EXCERPTED DATA:
____________

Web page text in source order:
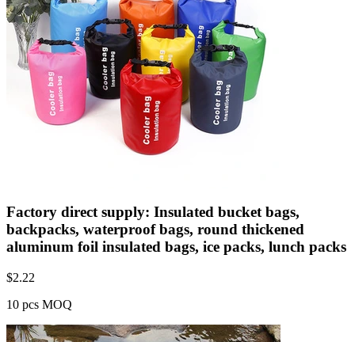
Factory direct supply: Insulated bucket bags,
backpacks, waterproof bags, round thickened
aluminum foil insulated bags, ice packs, lunch packs
$2.22
10 pcs MOQ
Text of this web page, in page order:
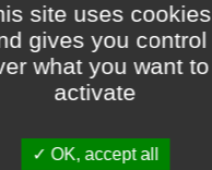
Login name:
Email:
First name:
site uses cookies
gives you control
what you want to
activate
OK, accept all
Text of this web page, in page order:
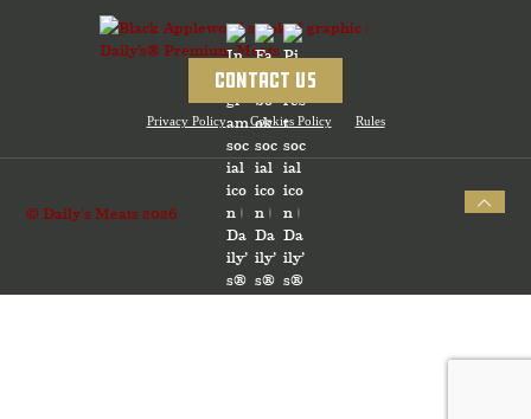
CONTACT US
Privacy Policy Cookies Policy Rules
© Daily's Meats 2026
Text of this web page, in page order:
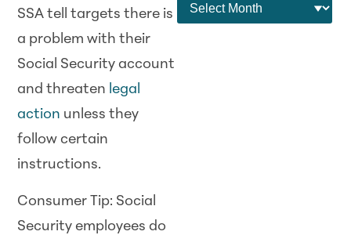
SSA tell targets there is
a problem with their
Social Security account
and threaten legal
action unless they
follow certain
instructions.
Consumer Tip: Social
Security employees do
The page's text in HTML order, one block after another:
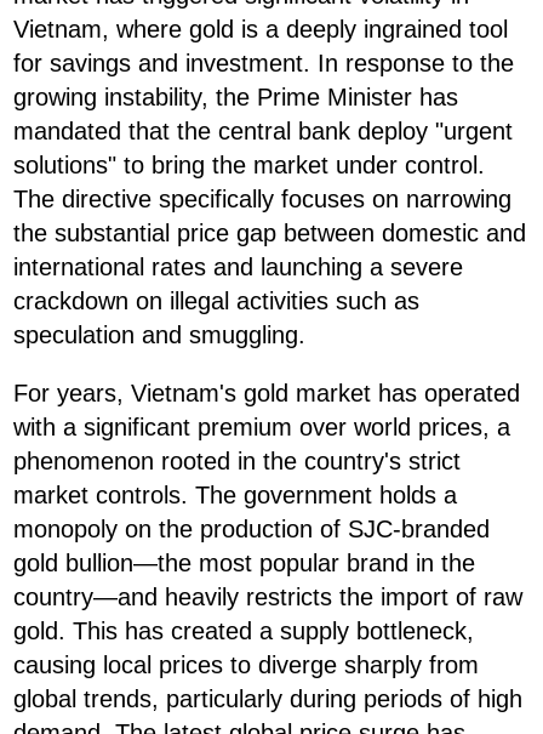
Vietnam, where gold is a deeply ingrained tool
for savings and investment. In response to the
growing instability, the Prime Minister has
mandated that the central bank deploy "urgent
solutions" to bring the market under control.
The directive specifically focuses on narrowing
the substantial price gap between domestic and
international rates and launching a severe
crackdown on illegal activities such as
speculation and smuggling.
For years, Vietnam's gold market has operated
with a significant premium over world prices, a
phenomenon rooted in the country's strict
market controls. The government holds a
monopoly on the production of SJC-branded
gold bullion—the most popular brand in the
country—and heavily restricts the import of raw
gold. This has created a supply bottleneck,
causing local prices to diverge sharply from
global trends, particularly during periods of high
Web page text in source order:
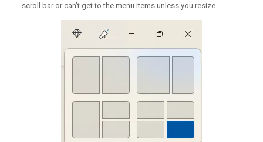
scroll bar or can’t get to the menu items unless you resize.
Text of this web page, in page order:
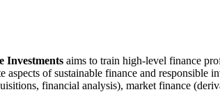
Investments aims to train high-level finance
aspects of sustainable finance and
financial analysis), market finance
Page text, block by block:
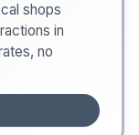
shops
in
no
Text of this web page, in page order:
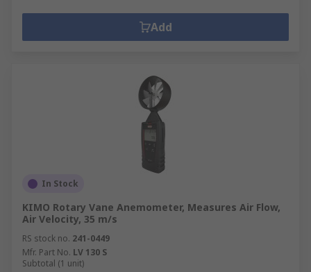
Add
In Stock
KIMO Rotary Vane Anemometer, Measures Air Flow,
Air Velocity, 35 m/s
RS stock no. 241-0449
Mfr. Part No. LV 130 S
Subtotal (1 unit)
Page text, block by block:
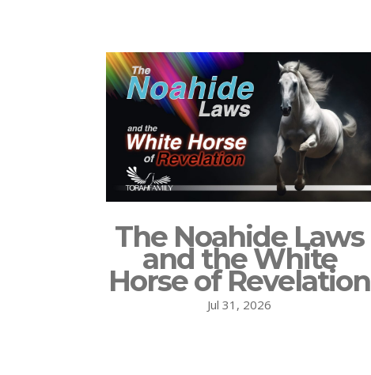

____________

EXERCISE DESCRIPTION:
Whenever you reach a picture, pass over it; print all the other material exactly.

YOUR RESPONSE:
Web page text in source order:
Factory direct supply: Insulated bucket bags,
backpacks, waterproof bags, round thickened
aluminum foil insulated bags, ice packs, lunch packs
$2.22
10 pcs MOQ
Text of this web page, in page order:
Login name:
Email:
First name:
site uses cookies
gives you control
what you want to
activate
OK, accept all
Text of this web page, in page order:
CONTACT US
Privacy Policy Cookies Policy Rules
© Daily's Meats 2026
Text of this web page, in page order:
SSA tell targets there is
a problem with their
Social Security account
and threaten legal
action unless they
follow certain
instructions.
Consumer Tip: Social
Security employees do
The page's text in HTML order, one block after another:
Vietnam, where gold is a deeply ingrained tool
for savings and investment. In response to the
growing instability, the Prime Minister has
mandated that the central bank deploy "urgent
solutions" to bring the market under control.
The directive specifically focuses on narrowing
the substantial price gap between domestic and
international rates and launching a severe
crackdown on illegal activities such as
speculation and smuggling.
For years, Vietnam's gold market has operated
with a significant premium over world prices, a
phenomenon rooted in the country's strict
market controls. The government holds a
monopoly on the production of SJC-branded
gold bullion—the most popular brand in the
country—and heavily restricts the import of raw
gold. This has created a supply bottleneck,
causing local prices to diverge sharply from
global trends, particularly during periods of high
Web page text in source order:
scroll bar or can’t get to the menu items unless you resize.
Text of this web page, in page order:
Investments aims to train high-level finance
aspects of sustainable finance and
financial analysis), market finance
Page text, block by block:
shops
in
no
Text of this web page, in page order:
Add
In Stock
KIMO Rotary Vane Anemometer, Measures Air Flow,
Air Velocity, 35 m/s
RS stock no. 241-0449
Mfr. Part No. LV 130 S
Subtotal (1 unit)
Page text, block by block:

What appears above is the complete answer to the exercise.